Excellent recipe! I didn't have any thyme - and I am sure it would have been even better if I had had. I also added less butter at the end because it was a weeknight. Weekend presentation though-looks fantastic plated!

William H.

Cannot wait to try this recipe, but I need some clarification, please. The ingredients list states: 1 tablespoon sweet paprika, (and) 2 teaspoons hot smoked paprika; and the narrative says: "If you can’t find hot smoked paprika, use sweet smoked paprika but add ¼ teaspoon cayenne pepper. . . ". So, if I can't find hot smoked paprika, am I using 2 teaspoons sweet paprika with ¼ teaspoon cayenne pepper for JUST the "2 teaspoons hot smoked paprika" in the ingredients list (and in addition to the 1 tablespoon sweet paprika, also in the ingredients list). OR, am I using 2 teaspoons sweet paprika with ¼ teaspoon cayenne pepper for ALL of the paprika in the ingredients list (both the 1 tablespoon sweet paprika, and 2 teaspoons hot smoked paprika)?

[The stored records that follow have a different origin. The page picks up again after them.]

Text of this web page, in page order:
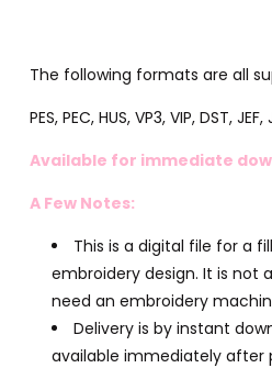
The following formats are all
PES, PEC, HUS, VP3, VIP, DST, JEF,
Available for immediate
A Few Notes:
This is a digital file for a
embroidery design. It is not
need an embroidery
Delivery is by instant
available immediately after
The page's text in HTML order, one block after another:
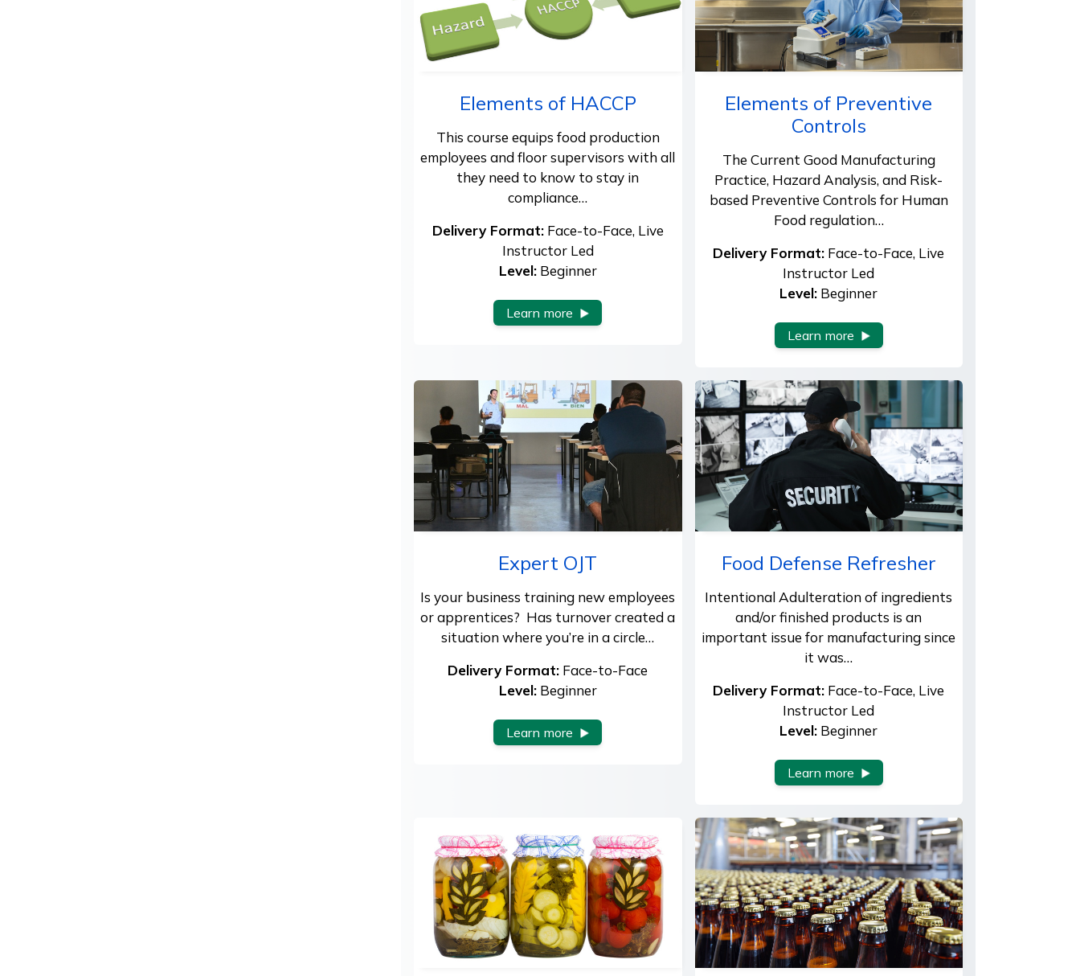
Elements of HACCP
This course equips food production
employees and floor supervisors with all
they need to know to stay in
compliance…
Delivery Format:Face-to-Face, Live
Instructor Led
Level:Beginner
Learn more
Elements of Preventive
Controls
The Current Good Manufacturing
Practice, Hazard Analysis, and Risk-
based Preventive Controls for Human
Food regulation…
Delivery Format: Face-to-Face, Live
Instructor Led
Level: Beginner
Learn more
Expert OJT
Is your business training new employees
or apprentices? Has turnover created a
situation where you’re in a circle…
Delivery Format: Face-to-Face
Level:Beginner
Learn more
Food Defense Refresher
Intentional Adulteration of ingredients
and/or finished products is an
important issue for manufacturing since
it was…
Delivery Format: Face-to-Face, Live
Instructor Led
Level: Beginner
Learn more
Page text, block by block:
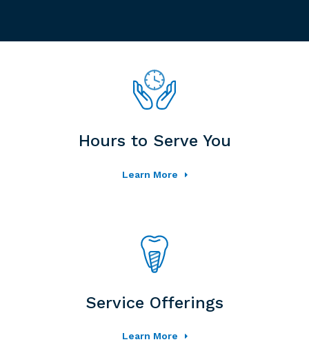
Hours to Serve You
Learn More
Service Offerings
Learn More
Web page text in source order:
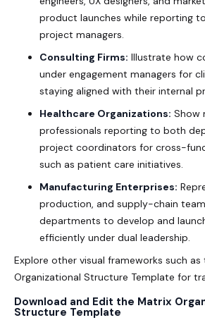
product launches while reporting
project managers.
Consulting Firms: Illustrate how
under engagement managers for
staying aligned with their internal
Healthcare Organizations: Show
professionals reporting to both
project coordinators for cross-
such as patient care initiatives.
Manufacturing Enterprises:
production, and supply-chain
departments to develop and
efficiently under dual leadership.
Explore other visual frameworks such as
Organizational Structure Template for
Download and Edit the Matrix
Structure Template
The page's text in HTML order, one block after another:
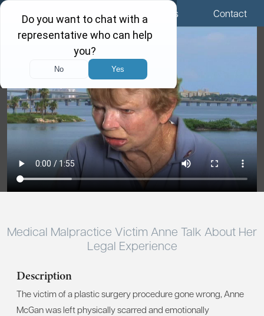
Menu Locations Call Us Contact
Medical Malpractice Victim Anne Talk About Her
Legal Experience
Description
The victim of a plastic surgery procedure gone wrong, Anne
McGan was left physically scarred and emotionally
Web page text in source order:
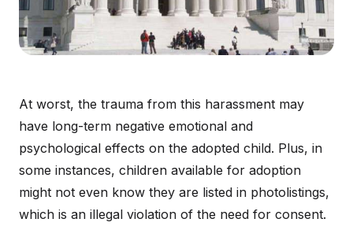
At worst, the trauma from this harassment may
have long-term negative emotional and
psychological effects on the adopted child. Plus, in
some instances, children available for adoption
might not even know they are listed in photolistings,
which is an illegal violation of the need for consent.
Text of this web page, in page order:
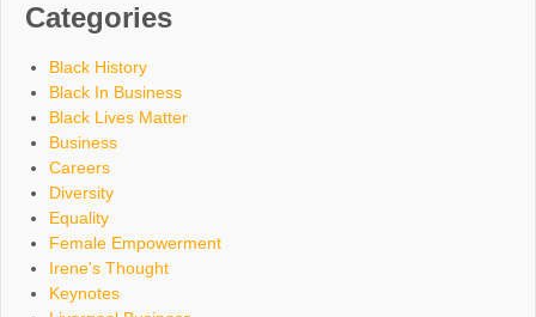
Categories
Black History
Black In Business
Black Lives Matter
Business
Careers
Diversity
Equality
Female Empowerment
Irene's Thought
Keynotes
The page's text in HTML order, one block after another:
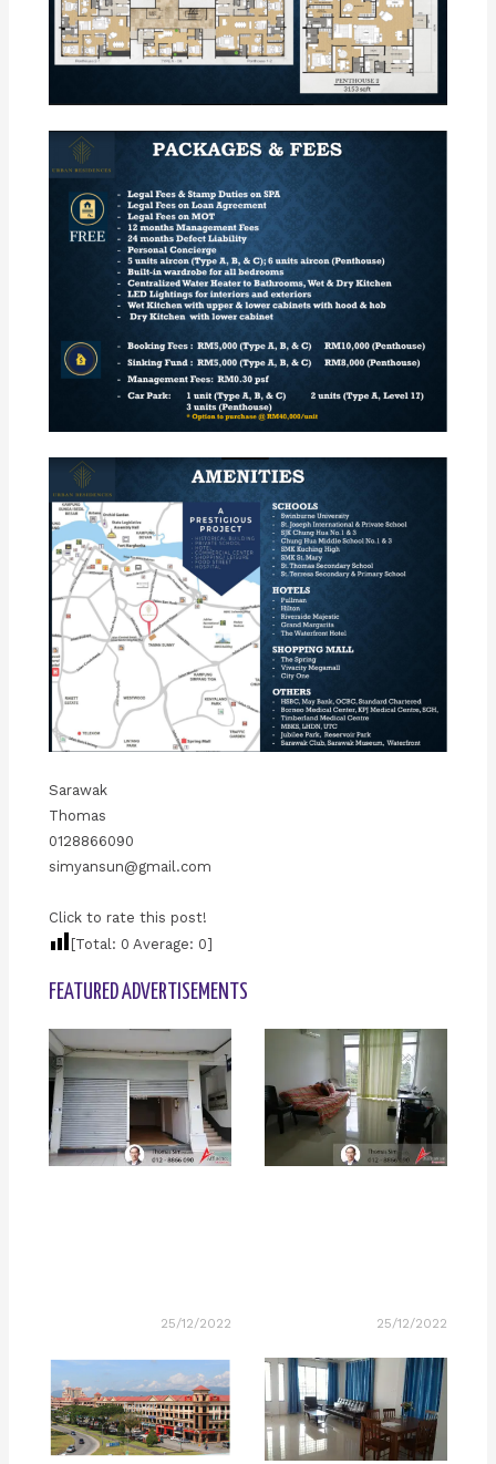
Sarawak
Thomas
0128866090
simyansun@gmail.com
Click to rate this post!
[Total: 0 Average: 0]
FEATURED ADVERTISEMENTS
25/12/2022 25/12/2022
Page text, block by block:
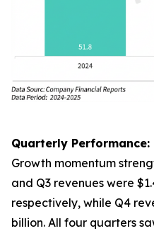
Quarterly Performance:
Growth momentum
and Q3 revenues were
respectively, while Q4
billion. All four quarters
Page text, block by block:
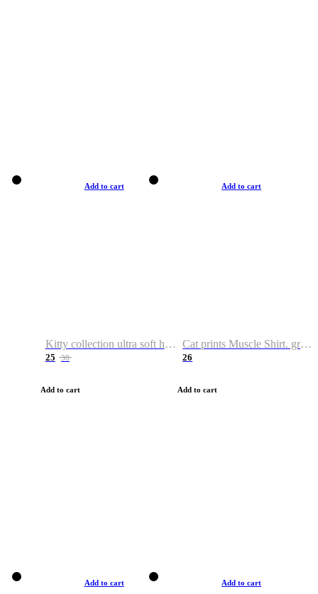
Add to cart
Kitty collection ultra soft hoodie. Cat graphic hoodies
25 38
Add to cart
Add to cart
Cat prints Muscle Shirt. graphic muscle shirt. sport shirt
26
Add to cart
Add to cart Add to cart
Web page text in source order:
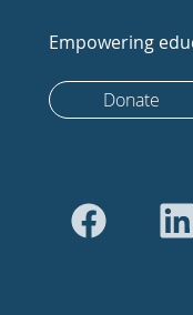
Empowering
Donate
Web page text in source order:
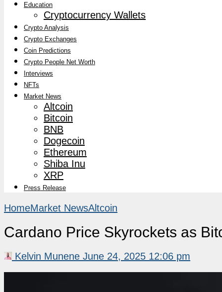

Thank you.

Lynn C.

Hi William -

You would use a total of 1 tablespoon plus 2 teaspoons sweet paprika plus 1/4 teaspoon cayenne pepper.

Best,
The Milk Street Team

Marty A.

This is absolutely delicious and officially replaces my previous favorite pork tenderloin in our menu rotation!

Peter Chris S.

This was very easy to make, and the sauce was off the charts (with 3/4 stick of butter, it had better be). I'm not sure how much flavor the spice rub contributed, though-- the sauce was the dominant component. I'm not complaining, mind you-- the sauce is fantastic. Will make again.

Brenda R.

This was delicious but made a big smokey mess of my oven. I was afraid my smoke detector was going to go off. Be prepared for some smoke but it was a delicious dish

Jacelyn R.

This was outstanding. I did make a couple substitutions out of necessity (subbed Northwoods seasoning for the sweet paprika, which it thought I had on hand, apple cider vinegar for the sherry), but otherwise prepared as written.

Diana S.

This was the second time making this recipe. Both times it was outstanding. Made it for Christmas Eve dinner. We had leftovers the day after that were just as juicy and delicious (even though we had used up all the sauce).

Mary Clare H.

Followed this exactly and it was delicious!